*** PROVIDED RECORDS ***

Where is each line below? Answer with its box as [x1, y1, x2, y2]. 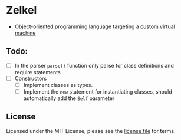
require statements [14, 68, 61, 75]
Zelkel [6, 4, 37, 17]
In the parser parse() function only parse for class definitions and [14, 62, 174, 69]
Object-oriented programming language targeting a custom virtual [14, 23, 175, 30]
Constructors [14, 75, 47, 82]
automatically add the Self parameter [23, 95, 115, 102]
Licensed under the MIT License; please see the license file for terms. [6, 127, 176, 134]
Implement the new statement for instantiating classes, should [23, 88, 172, 95]
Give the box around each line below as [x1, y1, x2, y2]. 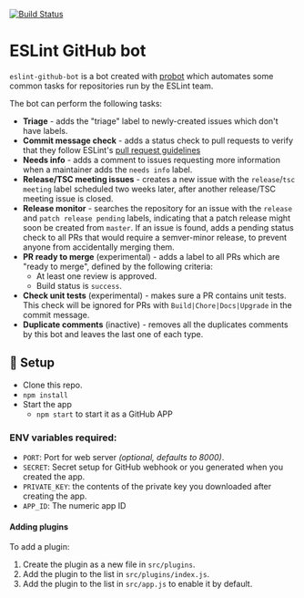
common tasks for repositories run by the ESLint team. [9, 80, 214, 91]
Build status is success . [35, 280, 123, 291]
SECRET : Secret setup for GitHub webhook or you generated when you [22, 461, 284, 473]
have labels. [22, 125, 68, 136]
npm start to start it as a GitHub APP [35, 408, 173, 419]
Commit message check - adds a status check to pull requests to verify [22, 135, 294, 146]
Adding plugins [9, 521, 68, 532]
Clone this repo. [22, 379, 83, 390]
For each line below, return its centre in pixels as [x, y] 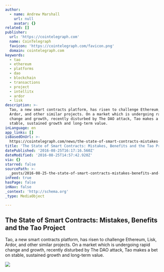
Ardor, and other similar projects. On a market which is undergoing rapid [78, 245]
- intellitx [22, 91]
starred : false [20, 164]
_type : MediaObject [25, 196]
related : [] [17, 28]
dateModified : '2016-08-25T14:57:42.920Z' [49, 155]
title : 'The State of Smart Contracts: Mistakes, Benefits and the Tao [79, 146]
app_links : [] [20, 133]
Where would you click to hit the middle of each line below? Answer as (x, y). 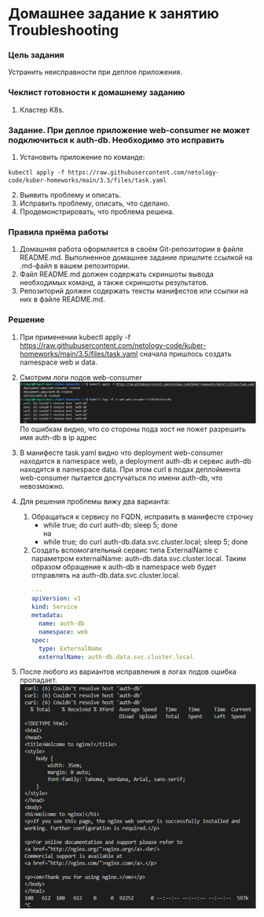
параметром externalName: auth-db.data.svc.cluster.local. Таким (139, 558)
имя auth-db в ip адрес (58, 437)
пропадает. (38, 680)
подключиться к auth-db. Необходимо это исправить (117, 140)
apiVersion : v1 (56, 599)
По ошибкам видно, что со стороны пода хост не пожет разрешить (132, 429)
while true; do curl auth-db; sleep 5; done (110, 525)
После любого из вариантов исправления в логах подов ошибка (128, 672)
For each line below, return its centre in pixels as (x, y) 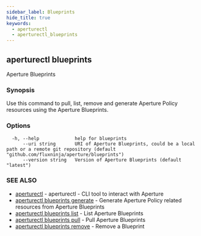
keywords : (19, 23)
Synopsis (20, 90)
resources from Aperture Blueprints (60, 207)
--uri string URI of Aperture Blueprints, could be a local (109, 144)
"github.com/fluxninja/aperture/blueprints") (65, 154)
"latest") (19, 165)
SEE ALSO (22, 180)
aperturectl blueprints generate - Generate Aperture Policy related (98, 200)
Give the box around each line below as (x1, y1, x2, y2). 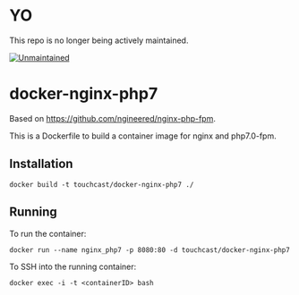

***

> [EXERCISE INSTRUCTIONS]:
All lines in the listing above that contain "related" should be shown.

> [ANSWER]:
related : [] [17, 28]
aperturectl blueprints generate - Generate Aperture Policy related (98, 200)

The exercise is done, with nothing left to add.